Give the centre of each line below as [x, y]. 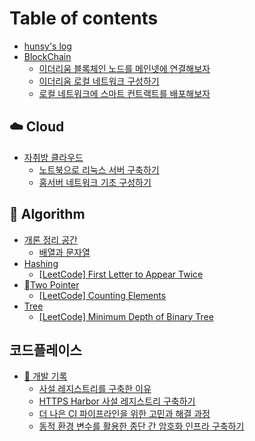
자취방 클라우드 [53, 157]
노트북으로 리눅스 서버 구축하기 [99, 169]
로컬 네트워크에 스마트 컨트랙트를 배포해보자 [124, 93]
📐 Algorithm [47, 214]
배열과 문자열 [64, 252]
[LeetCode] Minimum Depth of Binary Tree [126, 316]
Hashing [41, 263]
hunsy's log [47, 46]
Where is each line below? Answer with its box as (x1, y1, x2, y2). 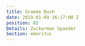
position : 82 (6, 20, 39, 26)
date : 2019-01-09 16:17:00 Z (6, 14, 79, 20)
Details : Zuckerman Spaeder (6, 25, 77, 32)
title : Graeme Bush (6, 8, 55, 15)
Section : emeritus (6, 31, 52, 37)
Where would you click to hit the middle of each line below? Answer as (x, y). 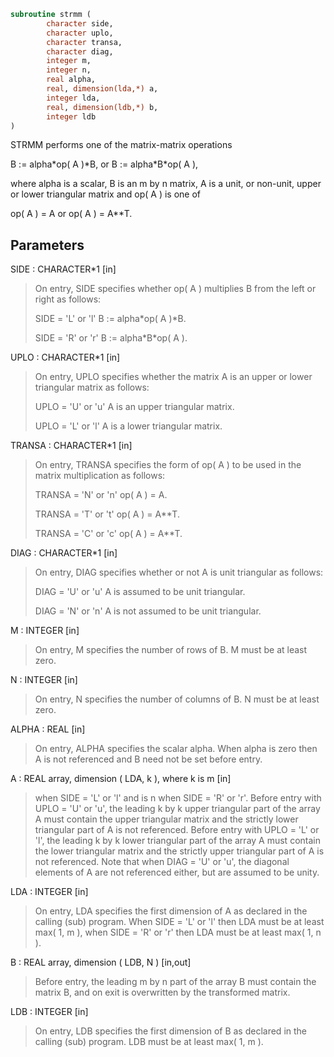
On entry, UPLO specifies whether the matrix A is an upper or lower (173, 377)
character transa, (84, 42)
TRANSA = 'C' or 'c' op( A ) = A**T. (108, 534)
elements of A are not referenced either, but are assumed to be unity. (177, 872)
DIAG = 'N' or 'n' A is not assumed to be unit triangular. (148, 611)
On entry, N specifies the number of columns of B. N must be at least (177, 699)
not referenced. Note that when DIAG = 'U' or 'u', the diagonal (162, 862)
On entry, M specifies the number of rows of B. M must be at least (171, 650)
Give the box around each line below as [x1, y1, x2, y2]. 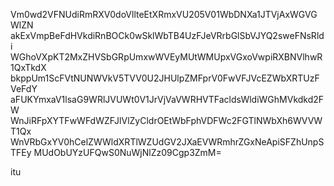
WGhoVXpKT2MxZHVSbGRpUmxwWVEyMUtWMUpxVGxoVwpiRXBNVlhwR [10, 51, 323, 63]
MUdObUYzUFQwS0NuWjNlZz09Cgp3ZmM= [33, 147, 222, 158]
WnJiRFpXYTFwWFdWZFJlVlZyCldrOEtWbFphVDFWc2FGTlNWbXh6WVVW [10, 115, 323, 126]
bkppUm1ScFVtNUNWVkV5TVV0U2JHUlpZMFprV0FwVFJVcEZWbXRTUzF [10, 72, 320, 84]
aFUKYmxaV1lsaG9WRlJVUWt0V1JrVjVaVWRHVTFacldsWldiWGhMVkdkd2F [10, 94, 325, 105]
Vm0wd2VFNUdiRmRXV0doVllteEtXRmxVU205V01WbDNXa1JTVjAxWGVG [10, 9, 318, 20]
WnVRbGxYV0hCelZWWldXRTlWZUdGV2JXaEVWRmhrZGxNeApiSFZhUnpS [10, 136, 325, 148]
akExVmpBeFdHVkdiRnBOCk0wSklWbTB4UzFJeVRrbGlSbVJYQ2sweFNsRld [10, 30, 325, 41]
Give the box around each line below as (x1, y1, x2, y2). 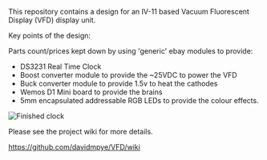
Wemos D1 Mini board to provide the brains (19, 87, 163, 97)
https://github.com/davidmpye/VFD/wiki (8, 142, 140, 151)
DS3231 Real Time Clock (19, 62, 102, 71)
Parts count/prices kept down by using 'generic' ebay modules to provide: (8, 46, 253, 55)
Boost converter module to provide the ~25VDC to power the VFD (19, 70, 238, 79)
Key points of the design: (8, 31, 91, 40)
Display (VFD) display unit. (8, 15, 96, 25)
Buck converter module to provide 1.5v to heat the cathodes (19, 79, 218, 88)
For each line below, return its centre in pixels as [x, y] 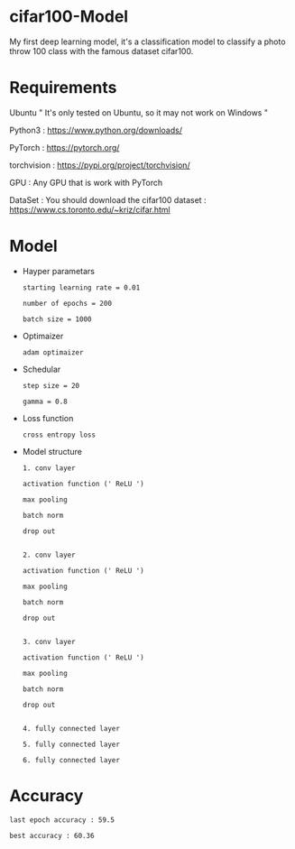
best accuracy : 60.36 [52, 835]
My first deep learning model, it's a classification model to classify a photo [147, 42]
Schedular [41, 369]
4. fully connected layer [71, 728]
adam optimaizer [53, 352]
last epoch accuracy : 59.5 [62, 820]
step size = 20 [51, 385]
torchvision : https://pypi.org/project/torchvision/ [100, 165]
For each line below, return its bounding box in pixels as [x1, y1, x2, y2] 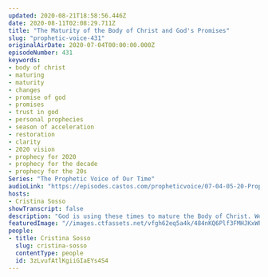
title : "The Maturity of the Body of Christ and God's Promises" [8, 26, 230, 34]
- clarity [8, 137, 41, 146]
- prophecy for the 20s [8, 168, 88, 176]
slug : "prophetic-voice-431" [8, 34, 105, 42]
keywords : [8, 57, 41, 65]
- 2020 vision [8, 145, 56, 153]
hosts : [8, 189, 30, 198]
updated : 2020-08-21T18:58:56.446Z [8, 11, 127, 20]
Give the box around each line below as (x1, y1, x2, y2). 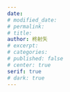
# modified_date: (7, 17, 58, 24)
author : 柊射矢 (7, 36, 48, 43)
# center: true (7, 62, 51, 68)
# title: (7, 29, 33, 37)
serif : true (7, 68, 42, 75)
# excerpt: (7, 42, 39, 49)
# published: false (7, 55, 64, 62)
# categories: (7, 49, 49, 56)
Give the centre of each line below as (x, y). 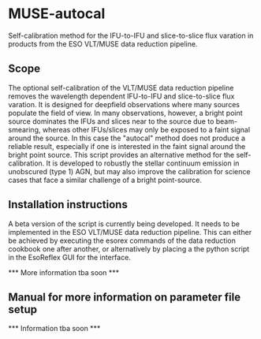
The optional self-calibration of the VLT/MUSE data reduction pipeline (121, 88)
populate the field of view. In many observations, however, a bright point (125, 113)
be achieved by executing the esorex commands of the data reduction (122, 240)
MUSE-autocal (57, 14)
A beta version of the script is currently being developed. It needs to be (124, 224)
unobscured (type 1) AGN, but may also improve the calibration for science (129, 171)
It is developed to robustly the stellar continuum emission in (143, 163)
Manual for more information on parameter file (125, 297)
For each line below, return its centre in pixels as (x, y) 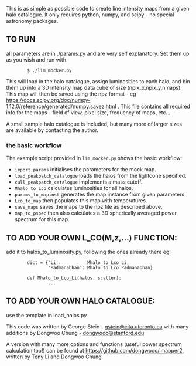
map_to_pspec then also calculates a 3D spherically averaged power (96, 213)
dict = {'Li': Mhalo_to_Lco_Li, (78, 262)
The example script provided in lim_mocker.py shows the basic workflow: (94, 158)
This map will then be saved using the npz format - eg (71, 94)
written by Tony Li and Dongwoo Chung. (55, 357)
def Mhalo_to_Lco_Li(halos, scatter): (74, 278)
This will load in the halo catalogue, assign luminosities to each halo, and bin (98, 81)
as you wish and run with (36, 60)
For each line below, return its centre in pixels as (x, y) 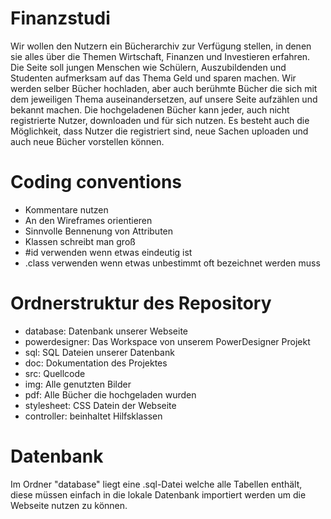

════════

Work request | Transcribe all the records above word for word, without their images.

Result of the task |
Give the centre of each line below as [x, y]. 
자취방 클라우드 [53, 157]
노트북으로 리눅스 서버 구축하기 [99, 169]
로컬 네트워크에 스마트 컨트랙트를 배포해보자 [124, 93]
📐 Algorithm [47, 214]
배열과 문자열 [64, 252]
[LeetCode] Minimum Depth of Binary Tree [126, 316]
Hashing [41, 263]
hunsy's log [47, 46]
Where is each line below? Answer with its box as (x1, y1, x2, y2). 
position : 82 (6, 20, 39, 26)
date : 2019-01-09 16:17:00 Z (6, 14, 79, 20)
Details : Zuckerman Spaeder (6, 25, 77, 32)
title : Graeme Bush (6, 8, 55, 15)
Section : emeritus (6, 31, 52, 37)
Where would you click to hit the middle of each line below? Answer as (x, y). 
On entry, UPLO specifies whether the matrix A is an upper or lower (173, 377)
character transa, (84, 42)
TRANSA = 'C' or 'c' op( A ) = A**T. (108, 534)
elements of A are not referenced either, but are assumed to be unity. (177, 872)
DIAG = 'N' or 'n' A is not assumed to be unit triangular. (148, 611)
On entry, N specifies the number of columns of B. N must be at least (177, 699)
not referenced. Note that when DIAG = 'U' or 'u', the diagonal (162, 862)
On entry, M specifies the number of rows of B. M must be at least (171, 650)
Give the box around each line below as [x1, y1, x2, y2]. 
WGhoVXpKT2MxZHVSbGRpUmxwWVEyMUtWMUpxVGxoVwpiRXBNVlhwR [10, 51, 323, 63]
MUdObUYzUFQwS0NuWjNlZz09Cgp3ZmM= [33, 147, 222, 158]
WnJiRFpXYTFwWFdWZFJlVlZyCldrOEtWbFphVDFWc2FGTlNWbXh6WVVW [10, 115, 323, 126]
bkppUm1ScFVtNUNWVkV5TVV0U2JHUlpZMFprV0FwVFJVcEZWbXRTUzF [10, 72, 320, 84]
aFUKYmxaV1lsaG9WRlJVUWt0V1JrVjVaVWRHVTFacldsWldiWGhMVkdkd2F [10, 94, 325, 105]
Vm0wd2VFNUdiRmRXV0doVllteEtXRmxVU205V01WbDNXa1JTVjAxWGVG [10, 9, 318, 20]
WnVRbGxYV0hCelZWWldXRTlWZUdGV2JXaEVWRmhrZGxNeApiSFZhUnpS [10, 136, 325, 148]
akExVmpBeFdHVkdiRnBOCk0wSklWbTB4UzFJeVRrbGlSbVJYQ2sweFNsRld [10, 30, 325, 41]
Give the box around each line below as (x1, y1, x2, y2). 
Wemos D1 Mini board to provide the brains (19, 87, 163, 97)
https://github.com/davidmpye/VFD/wiki (8, 142, 140, 151)
DS3231 Real Time Clock (19, 62, 102, 71)
Parts count/prices kept down by using 'generic' ebay modules to provide: (8, 46, 253, 55)
Boost converter module to provide the ~25VDC to power the VFD (19, 70, 238, 79)
Key points of the design: (8, 31, 91, 40)
Display (VFD) display unit. (8, 15, 96, 25)
Buck converter module to provide 1.5v to heat the cathodes (19, 79, 218, 88)
For each line below, return its centre in pixels as [x, y] 
best accuracy : 60.36 [52, 835]
My first deep learning model, it's a classification model to classify a photo [147, 42]
Schedular [41, 369]
4. fully connected layer [71, 728]
adam optimaizer [53, 352]
last epoch accuracy : 59.5 [62, 820]
step size = 20 [51, 385]
torchvision : https://pypi.org/project/torchvision/ [100, 165]
For each line below, return its bounding box in pixels as [x1, y1, x2, y2] 
title : "The Maturity of the Body of Christ and God's Promises" [8, 26, 230, 34]
- clarity [8, 137, 41, 146]
- prophecy for the 20s [8, 168, 88, 176]
slug : "prophetic-voice-431" [8, 34, 105, 42]
keywords : [8, 57, 41, 65]
- 2020 vision [8, 145, 56, 153]
hosts : [8, 189, 30, 198]
updated : 2020-08-21T18:58:56.446Z [8, 11, 127, 20]
Give the box around each line below as (x1, y1, x2, y2). 
# modified_date: (7, 17, 58, 24)
author : 柊射矢 (7, 36, 48, 43)
# center: true (7, 62, 51, 68)
# title: (7, 29, 33, 37)
serif : true (7, 68, 42, 75)
# excerpt: (7, 42, 39, 49)
# published: false (7, 55, 64, 62)
# categories: (7, 49, 49, 56)
Give the centre of each line below as (x, y). 
The optional self-calibration of the VLT/MUSE data reduction pipeline (121, 88)
populate the field of view. In many observations, however, a bright point (125, 113)
be achieved by executing the esorex commands of the data reduction (122, 240)
MUSE-autocal (57, 14)
A beta version of the script is currently being developed. It needs to be (124, 224)
unobscured (type 1) AGN, but may also improve the calibration for science (129, 171)
It is developed to robustly the stellar continuum emission in (143, 163)
Manual for more information on parameter file (125, 297)
For each line below, return its centre in pixels as (x, y) 
map_to_pspec then also calculates a 3D spherically averaged power (96, 213)
dict = {'Li': Mhalo_to_Lco_Li, (78, 262)
The example script provided in lim_mocker.py shows the basic workflow: (94, 158)
This map will then be saved using the npz format - eg (71, 94)
written by Tony Li and Dongwoo Chung. (55, 357)
def Mhalo_to_Lco_Li(halos, scatter): (74, 278)
This will load in the halo catalogue, assign luminosities to each halo, and bin (98, 81)
as you wish and run with (36, 60)
For each line below, return its centre in pixels as (x, y) 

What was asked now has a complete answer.